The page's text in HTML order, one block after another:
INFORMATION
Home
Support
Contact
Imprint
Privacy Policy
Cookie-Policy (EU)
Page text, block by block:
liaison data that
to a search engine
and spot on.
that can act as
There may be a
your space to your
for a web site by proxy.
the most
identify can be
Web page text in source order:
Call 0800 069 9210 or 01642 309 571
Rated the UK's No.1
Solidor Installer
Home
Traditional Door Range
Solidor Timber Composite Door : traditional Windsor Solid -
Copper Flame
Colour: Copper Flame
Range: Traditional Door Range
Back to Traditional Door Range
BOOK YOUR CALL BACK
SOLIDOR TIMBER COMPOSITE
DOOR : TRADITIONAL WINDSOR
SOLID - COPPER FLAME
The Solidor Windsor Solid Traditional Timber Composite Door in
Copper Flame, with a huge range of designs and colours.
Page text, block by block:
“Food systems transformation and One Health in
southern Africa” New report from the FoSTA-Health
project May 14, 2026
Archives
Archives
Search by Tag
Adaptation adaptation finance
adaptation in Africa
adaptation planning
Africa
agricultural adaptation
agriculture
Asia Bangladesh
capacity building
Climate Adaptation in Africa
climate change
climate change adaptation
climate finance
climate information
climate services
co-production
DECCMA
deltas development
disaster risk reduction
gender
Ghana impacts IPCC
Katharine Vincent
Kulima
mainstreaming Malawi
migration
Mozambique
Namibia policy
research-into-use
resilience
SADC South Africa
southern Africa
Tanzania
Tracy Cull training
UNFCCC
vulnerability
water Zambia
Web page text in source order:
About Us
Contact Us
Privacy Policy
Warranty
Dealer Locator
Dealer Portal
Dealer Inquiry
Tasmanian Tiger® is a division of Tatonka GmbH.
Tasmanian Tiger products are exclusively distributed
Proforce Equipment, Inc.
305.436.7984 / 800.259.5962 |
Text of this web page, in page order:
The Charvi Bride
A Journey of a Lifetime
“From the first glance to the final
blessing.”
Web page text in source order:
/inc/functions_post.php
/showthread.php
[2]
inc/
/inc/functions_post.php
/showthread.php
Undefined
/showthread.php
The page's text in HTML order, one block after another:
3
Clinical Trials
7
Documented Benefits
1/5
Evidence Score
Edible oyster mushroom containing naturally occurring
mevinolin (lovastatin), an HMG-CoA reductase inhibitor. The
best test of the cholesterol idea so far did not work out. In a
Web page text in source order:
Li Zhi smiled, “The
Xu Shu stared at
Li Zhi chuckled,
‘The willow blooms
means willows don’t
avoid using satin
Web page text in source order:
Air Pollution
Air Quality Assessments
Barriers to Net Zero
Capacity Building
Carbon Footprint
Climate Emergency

__Assignment__
Take the entries above and set them all down again exactly as they read.

__Solution to the exercise__
The page's text in HTML order, one block after another:
INFORMATION
Home
Support
Contact
Imprint
Privacy Policy
Cookie-Policy (EU)
Page text, block by block:
liaison data that
to a search engine
and spot on.
that can act as
There may be a
your space to your
for a web site by proxy.
the most
identify can be
Web page text in source order:
Call 0800 069 9210 or 01642 309 571
Rated the UK's No.1
Solidor Installer
Home
Traditional Door Range
Solidor Timber Composite Door : traditional Windsor Solid -
Copper Flame
Colour: Copper Flame
Range: Traditional Door Range
Back to Traditional Door Range
BOOK YOUR CALL BACK
SOLIDOR TIMBER COMPOSITE
DOOR : TRADITIONAL WINDSOR
SOLID - COPPER FLAME
The Solidor Windsor Solid Traditional Timber Composite Door in
Copper Flame, with a huge range of designs and colours.
Page text, block by block:
“Food systems transformation and One Health in
southern Africa” New report from the FoSTA-Health
project May 14, 2026
Archives
Archives
Search by Tag
Adaptation adaptation finance
adaptation in Africa
adaptation planning
Africa
agricultural adaptation
agriculture
Asia Bangladesh
capacity building
Climate Adaptation in Africa
climate change
climate change adaptation
climate finance
climate information
climate services
co-production
DECCMA
deltas development
disaster risk reduction
gender
Ghana impacts IPCC
Katharine Vincent
Kulima
mainstreaming Malawi
migration
Mozambique
Namibia policy
research-into-use
resilience
SADC South Africa
southern Africa
Tanzania
Tracy Cull training
UNFCCC
vulnerability
water Zambia
Web page text in source order:
About Us
Contact Us
Privacy Policy
Warranty
Dealer Locator
Dealer Portal
Dealer Inquiry
Tasmanian Tiger® is a division of Tatonka GmbH.
Tasmanian Tiger products are exclusively distributed
Proforce Equipment, Inc.
305.436.7984 / 800.259.5962 |
Text of this web page, in page order:
The Charvi Bride
A Journey of a Lifetime
“From the first glance to the final
blessing.”
Web page text in source order:
/inc/functions_post.php
/showthread.php
[2]
inc/
/inc/functions_post.php
/showthread.php
Undefined
/showthread.php
The page's text in HTML order, one block after another:
3
Clinical Trials
7
Documented Benefits
1/5
Evidence Score
Edible oyster mushroom containing naturally occurring
mevinolin (lovastatin), an HMG-CoA reductase inhibitor. The
best test of the cholesterol idea so far did not work out. In a
Web page text in source order:
Li Zhi smiled, “The
Xu Shu stared at
Li Zhi chuckled,
‘The willow blooms
means willows don’t
avoid using satin
Web page text in source order:
Air Pollution
Air Quality Assessments
Barriers to Net Zero
Capacity Building
Carbon Footprint
Climate Emergency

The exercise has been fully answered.